Segment Open

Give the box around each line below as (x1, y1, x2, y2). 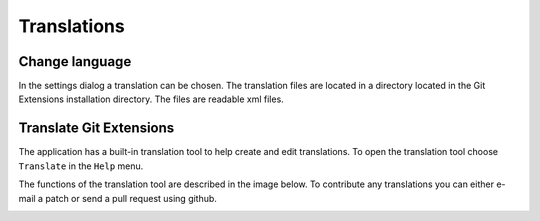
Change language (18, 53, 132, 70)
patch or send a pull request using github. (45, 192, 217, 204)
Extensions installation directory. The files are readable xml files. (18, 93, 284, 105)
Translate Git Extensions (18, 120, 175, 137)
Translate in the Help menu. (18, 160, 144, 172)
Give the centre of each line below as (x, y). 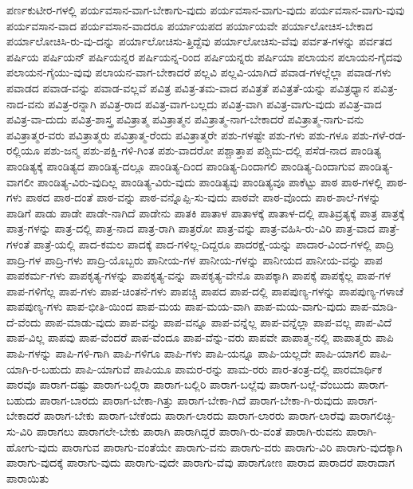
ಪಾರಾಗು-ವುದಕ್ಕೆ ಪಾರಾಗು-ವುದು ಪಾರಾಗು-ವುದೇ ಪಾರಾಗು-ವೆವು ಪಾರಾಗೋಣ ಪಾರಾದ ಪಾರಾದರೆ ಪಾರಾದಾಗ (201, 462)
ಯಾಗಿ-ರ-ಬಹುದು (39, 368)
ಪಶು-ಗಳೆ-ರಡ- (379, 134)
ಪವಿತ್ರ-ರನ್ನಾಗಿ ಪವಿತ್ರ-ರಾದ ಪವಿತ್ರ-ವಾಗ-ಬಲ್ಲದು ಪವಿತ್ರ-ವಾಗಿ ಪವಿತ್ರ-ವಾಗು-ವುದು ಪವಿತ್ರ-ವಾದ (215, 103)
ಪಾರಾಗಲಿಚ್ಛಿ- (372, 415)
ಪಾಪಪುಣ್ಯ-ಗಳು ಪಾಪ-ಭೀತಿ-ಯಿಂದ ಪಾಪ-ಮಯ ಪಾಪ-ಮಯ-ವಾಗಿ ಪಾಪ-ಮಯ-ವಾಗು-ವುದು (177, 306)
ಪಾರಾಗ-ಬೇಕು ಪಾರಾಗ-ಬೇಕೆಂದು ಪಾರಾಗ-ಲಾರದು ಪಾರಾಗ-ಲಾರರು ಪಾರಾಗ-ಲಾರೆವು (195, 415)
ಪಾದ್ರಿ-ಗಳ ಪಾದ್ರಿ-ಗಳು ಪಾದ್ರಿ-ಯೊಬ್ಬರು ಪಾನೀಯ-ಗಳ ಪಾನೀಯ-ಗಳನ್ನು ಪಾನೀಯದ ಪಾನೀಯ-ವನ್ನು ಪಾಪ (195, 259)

Segment Closed
Segment Open

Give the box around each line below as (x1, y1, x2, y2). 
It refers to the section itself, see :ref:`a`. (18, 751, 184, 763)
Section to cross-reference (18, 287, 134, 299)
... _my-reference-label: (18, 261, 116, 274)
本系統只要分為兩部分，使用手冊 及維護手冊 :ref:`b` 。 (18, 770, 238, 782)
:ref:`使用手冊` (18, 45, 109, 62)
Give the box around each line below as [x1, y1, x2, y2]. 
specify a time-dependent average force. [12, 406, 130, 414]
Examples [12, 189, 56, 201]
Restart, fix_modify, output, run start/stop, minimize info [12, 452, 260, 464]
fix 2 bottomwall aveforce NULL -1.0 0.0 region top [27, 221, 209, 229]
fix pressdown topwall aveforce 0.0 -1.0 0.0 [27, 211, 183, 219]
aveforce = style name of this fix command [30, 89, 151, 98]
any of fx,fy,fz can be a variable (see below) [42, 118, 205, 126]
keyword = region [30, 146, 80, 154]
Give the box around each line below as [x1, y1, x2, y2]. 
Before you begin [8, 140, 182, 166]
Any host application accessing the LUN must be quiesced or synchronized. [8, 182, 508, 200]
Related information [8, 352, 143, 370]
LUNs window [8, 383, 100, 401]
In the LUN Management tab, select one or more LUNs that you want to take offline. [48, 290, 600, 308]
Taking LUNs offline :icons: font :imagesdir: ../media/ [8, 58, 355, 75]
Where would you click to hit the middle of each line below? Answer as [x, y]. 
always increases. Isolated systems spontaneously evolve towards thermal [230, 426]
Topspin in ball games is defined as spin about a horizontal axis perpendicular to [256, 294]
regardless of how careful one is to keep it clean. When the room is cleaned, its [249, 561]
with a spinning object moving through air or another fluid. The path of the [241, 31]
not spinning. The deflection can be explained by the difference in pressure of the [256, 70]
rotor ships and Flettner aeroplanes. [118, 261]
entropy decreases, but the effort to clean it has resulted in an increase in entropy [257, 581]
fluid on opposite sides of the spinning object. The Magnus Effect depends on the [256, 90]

Segment Closed

## [Task statement]
Would you please write out, exactly and with no other lines, the stretch of the listing above from the line containing "Topspin in ball" through the line containing "not spinning. The"?

## [Solution below]
Topspin in ball games is defined as spin about a horizontal axis perpendicular to [256, 294]
regardless of how careful one is to keep it clean. When the room is cleaned, its [249, 561]
with a spinning object moving through air or another fluid. The path of the [241, 31]
not spinning. The deflection can be explained by the difference in pressure of the [256, 70]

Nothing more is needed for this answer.